_EXERCISE DESCRIPTION_: Transcribe each line of the material as it is, and drop any picture.

_DATA EXCERPTS_:

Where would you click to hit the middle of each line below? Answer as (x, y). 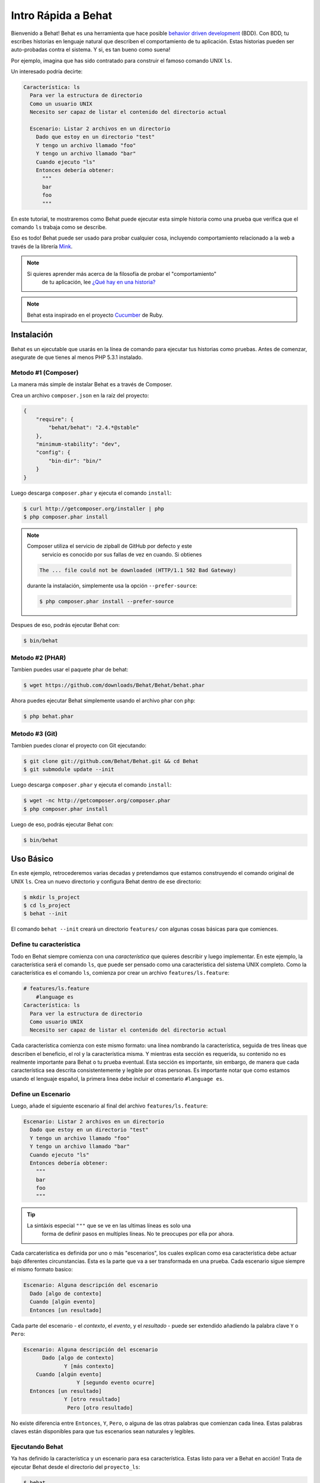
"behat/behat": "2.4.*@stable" (94, 428)
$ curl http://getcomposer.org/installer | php (94, 508)
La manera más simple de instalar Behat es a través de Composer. (92, 384)
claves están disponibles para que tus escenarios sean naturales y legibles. (103, 1431)
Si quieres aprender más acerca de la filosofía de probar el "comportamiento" (122, 273)
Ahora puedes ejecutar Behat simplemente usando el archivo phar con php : (103, 701)
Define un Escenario (41, 1094)
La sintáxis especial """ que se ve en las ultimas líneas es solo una (109, 1226)
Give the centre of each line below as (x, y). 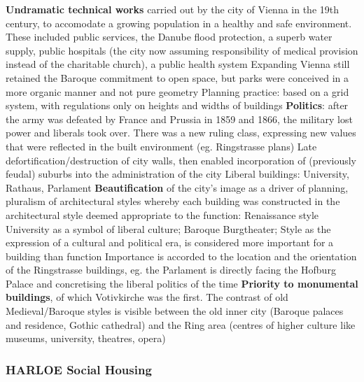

_RESULT OF THE EXERCISE_:
Where would you click to hit the middle of each line below? Answer as (x, y). 
"behat/behat": "2.4.*@stable" (94, 428)
$ curl http://getcomposer.org/installer | php (94, 508)
La manera más simple de instalar Behat es a través de Composer. (92, 384)
claves están disponibles para que tus escenarios sean naturales y legibles. (103, 1431)
Si quieres aprender más acerca de la filosofía de probar el "comportamiento" (122, 273)
Ahora puedes ejecutar Behat simplemente usando el archivo phar con php : (103, 701)
Define un Escenario (41, 1094)
La sintáxis especial """ que se ve en las ultimas líneas es solo una (109, 1226)
Give the centre of each line below as (x, y). 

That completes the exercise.